YOUR ASSIGNMENT >>
Look below for the line containing "eticamente responsabile se" and the line containing "enthält (212, 356, 247, 373)", then set down both and every line between them exactly, without pictures.

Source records
● ● ● ●

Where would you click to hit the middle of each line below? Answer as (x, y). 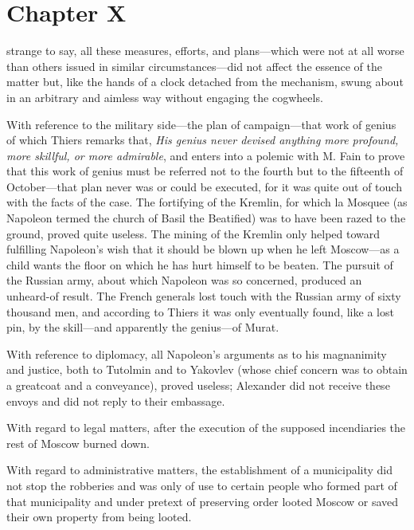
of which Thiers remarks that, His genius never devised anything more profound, (203, 140)
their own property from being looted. (99, 517)
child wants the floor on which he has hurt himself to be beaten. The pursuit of (200, 264)
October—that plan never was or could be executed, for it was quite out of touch (204, 186)
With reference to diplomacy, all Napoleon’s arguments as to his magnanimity (197, 353)
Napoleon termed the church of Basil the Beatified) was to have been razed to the (206, 218)
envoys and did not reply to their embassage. (116, 400)
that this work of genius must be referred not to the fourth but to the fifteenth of (205, 171)
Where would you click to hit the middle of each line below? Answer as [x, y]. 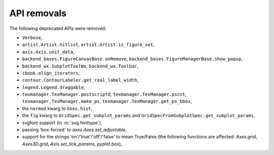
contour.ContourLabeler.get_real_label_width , [80, 80]
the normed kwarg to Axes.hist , [57, 108]
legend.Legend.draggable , [54, 87]
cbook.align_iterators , [51, 73]
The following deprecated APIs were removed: [58, 28]
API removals [38, 13]
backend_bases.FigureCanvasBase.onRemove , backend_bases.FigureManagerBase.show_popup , [132, 59]
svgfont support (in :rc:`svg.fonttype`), [62, 123]
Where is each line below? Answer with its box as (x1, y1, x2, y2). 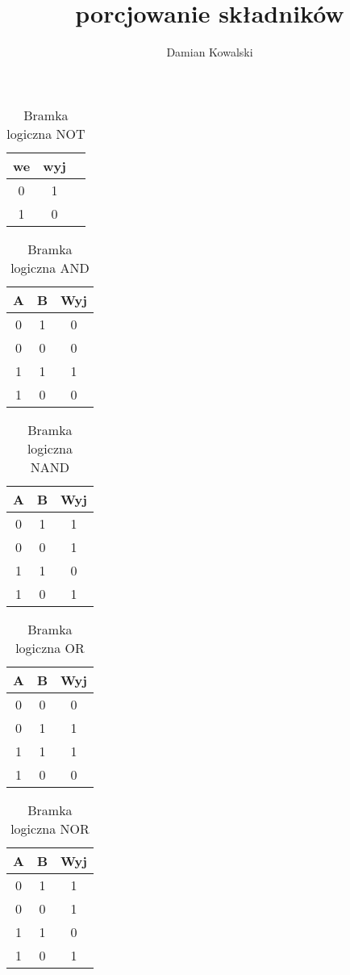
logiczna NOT (6, 123, 85, 143)
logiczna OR (15, 638, 85, 657)
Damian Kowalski (166, 44, 253, 61)
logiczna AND (10, 257, 90, 277)
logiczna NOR (10, 818, 90, 838)
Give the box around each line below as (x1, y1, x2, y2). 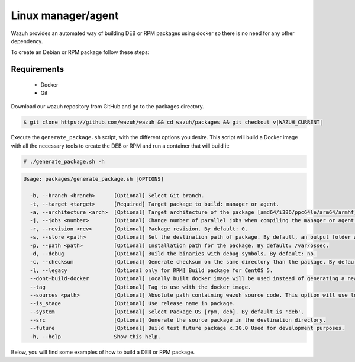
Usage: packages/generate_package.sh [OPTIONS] (23, 175, 164, 182)
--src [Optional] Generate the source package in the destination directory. (30, 317, 327, 323)
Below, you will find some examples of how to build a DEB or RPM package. (11, 348, 195, 355)
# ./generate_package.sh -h (23, 158, 105, 165)
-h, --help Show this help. (30, 333, 161, 340)
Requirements (11, 64, 64, 74)
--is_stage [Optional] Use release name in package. (30, 300, 236, 307)
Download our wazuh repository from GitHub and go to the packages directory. (11, 102, 204, 110)
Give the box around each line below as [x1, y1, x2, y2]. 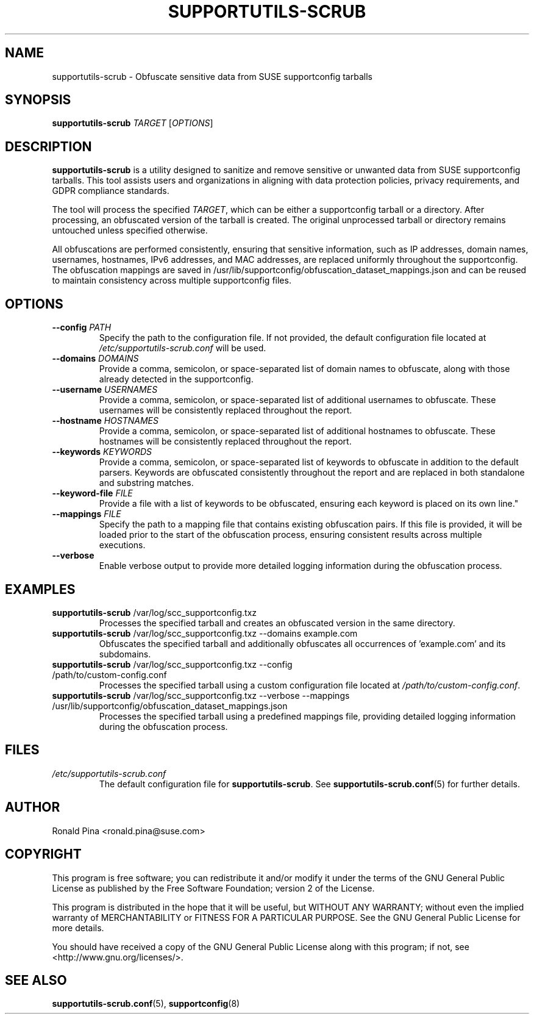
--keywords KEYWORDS [52, 446, 152, 457]
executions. [99, 540, 146, 551]
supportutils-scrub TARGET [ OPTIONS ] [52, 118, 213, 129]
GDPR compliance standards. [52, 185, 169, 196]
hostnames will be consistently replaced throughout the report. [99, 436, 352, 447]
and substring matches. [99, 477, 194, 488]
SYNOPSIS [5, 92, 71, 108]
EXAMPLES [5, 581, 76, 597]
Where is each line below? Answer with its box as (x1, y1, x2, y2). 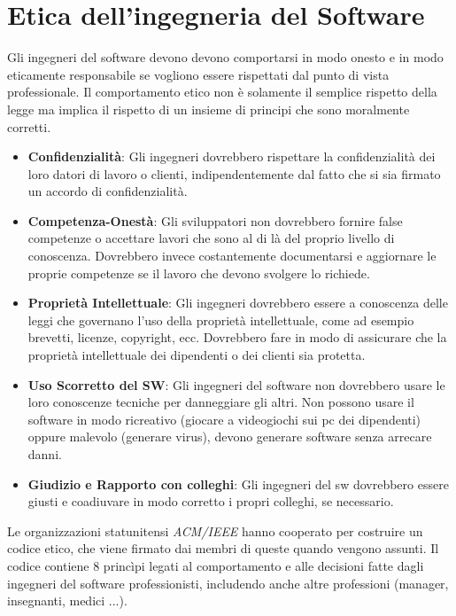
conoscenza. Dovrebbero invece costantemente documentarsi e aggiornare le (27, 246, 437, 265)
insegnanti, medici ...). (7, 591, 128, 610)
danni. (27, 445, 62, 463)
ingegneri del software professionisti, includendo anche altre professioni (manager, (7, 573, 449, 592)
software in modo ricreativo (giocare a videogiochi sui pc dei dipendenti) (27, 409, 421, 428)
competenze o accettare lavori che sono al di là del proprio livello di (27, 229, 395, 247)
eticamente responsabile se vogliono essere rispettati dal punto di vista (7, 65, 390, 83)
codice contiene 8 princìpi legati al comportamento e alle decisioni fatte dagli (7, 556, 424, 574)
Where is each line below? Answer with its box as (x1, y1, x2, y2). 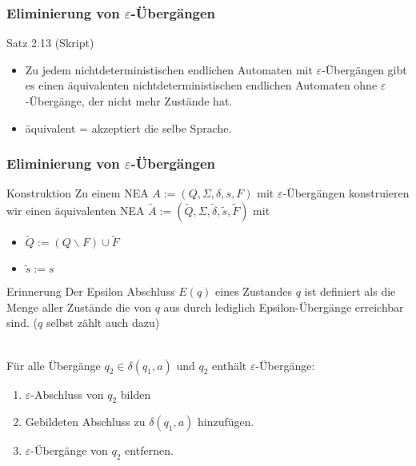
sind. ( (6, 314, 38, 331)
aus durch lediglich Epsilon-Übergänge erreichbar (163, 298, 404, 315)
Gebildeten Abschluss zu (25, 413, 146, 430)
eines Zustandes (215, 283, 292, 300)
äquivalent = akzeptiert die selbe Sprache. (25, 119, 232, 136)
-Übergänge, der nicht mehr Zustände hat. (25, 93, 233, 109)
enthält (212, 356, 247, 373)
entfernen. (125, 442, 174, 459)
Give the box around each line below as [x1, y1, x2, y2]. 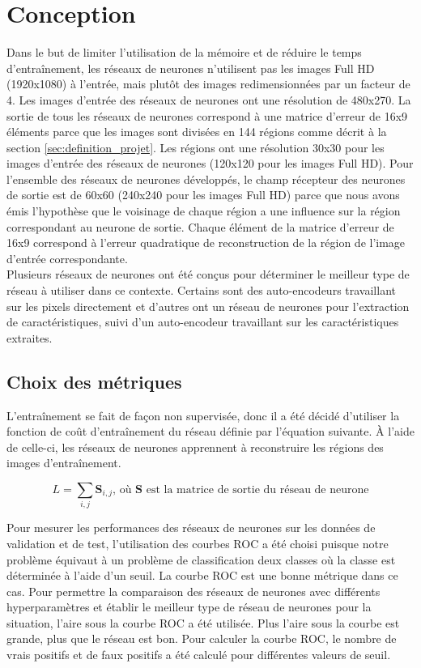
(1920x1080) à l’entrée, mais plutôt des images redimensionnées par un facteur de [6, 75, 410, 92]
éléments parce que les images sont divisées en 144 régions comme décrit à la [6, 123, 387, 140]
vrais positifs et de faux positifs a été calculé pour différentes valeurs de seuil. [6, 646, 391, 663]
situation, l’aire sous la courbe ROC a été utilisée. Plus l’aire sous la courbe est [6, 614, 400, 631]
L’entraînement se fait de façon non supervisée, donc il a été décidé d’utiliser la [6, 406, 400, 423]
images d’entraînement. [6, 454, 121, 471]
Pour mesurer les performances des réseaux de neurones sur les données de [6, 519, 376, 536]
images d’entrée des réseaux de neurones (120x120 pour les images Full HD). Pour [6, 155, 414, 172]
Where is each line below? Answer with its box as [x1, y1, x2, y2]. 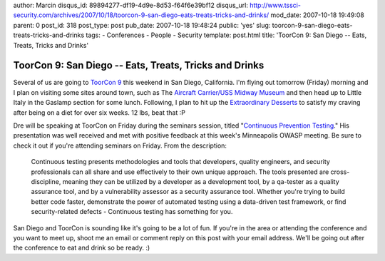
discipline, [31, 177, 61, 185]
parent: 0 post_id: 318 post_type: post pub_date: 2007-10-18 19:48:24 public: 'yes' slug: [13, 21, 271, 29]
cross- [330, 168, 350, 176]
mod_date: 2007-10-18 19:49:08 [270, 11, 365, 19]
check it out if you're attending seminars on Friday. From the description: [13, 141, 227, 150]
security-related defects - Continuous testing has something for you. [31, 208, 233, 216]
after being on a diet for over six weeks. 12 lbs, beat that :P [13, 108, 185, 117]
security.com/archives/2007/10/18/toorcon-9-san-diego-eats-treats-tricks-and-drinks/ [13, 11, 269, 19]
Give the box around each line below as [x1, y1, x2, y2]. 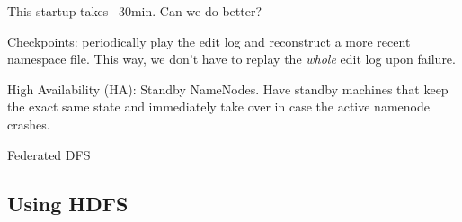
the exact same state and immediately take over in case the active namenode [7, 97, 430, 116]
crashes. [7, 114, 50, 133]
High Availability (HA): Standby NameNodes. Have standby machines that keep [7, 79, 449, 98]
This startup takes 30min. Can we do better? [7, 2, 262, 20]
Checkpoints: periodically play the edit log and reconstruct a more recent [7, 31, 411, 50]
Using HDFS [7, 189, 129, 217]
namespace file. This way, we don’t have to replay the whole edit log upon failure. [7, 49, 456, 68]
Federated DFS [7, 145, 91, 164]
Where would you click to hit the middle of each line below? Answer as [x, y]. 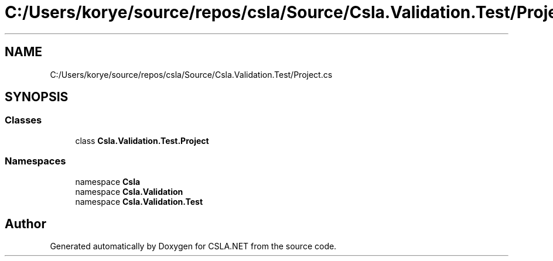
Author [25, 224]
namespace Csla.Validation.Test [139, 201]
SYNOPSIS [37, 97]
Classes [23, 120]
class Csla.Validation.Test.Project [142, 140]
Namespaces [35, 161]
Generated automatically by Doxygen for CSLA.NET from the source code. [193, 246]

● ● ● ●

SOLUTION TO THIS PROBLEM >>
eticamente responsabile se vogliono essere rispettati dal punto di vista (7, 65, 390, 83)
codice contiene 8 princìpi legati al comportamento e alle decisioni fatte dagli (7, 556, 424, 574)
Where is each line below? Answer with its box as (x1, y1, x2, y2). 
sind. ( (6, 314, 38, 331)
aus durch lediglich Epsilon-Übergänge erreichbar (163, 298, 404, 315)
Gebildeten Abschluss zu (25, 413, 146, 430)
eines Zustandes (215, 283, 292, 300)
äquivalent = akzeptiert die selbe Sprache. (25, 119, 232, 136)
-Übergänge, der nicht mehr Zustände hat. (25, 93, 233, 109)
enthält (212, 356, 247, 373)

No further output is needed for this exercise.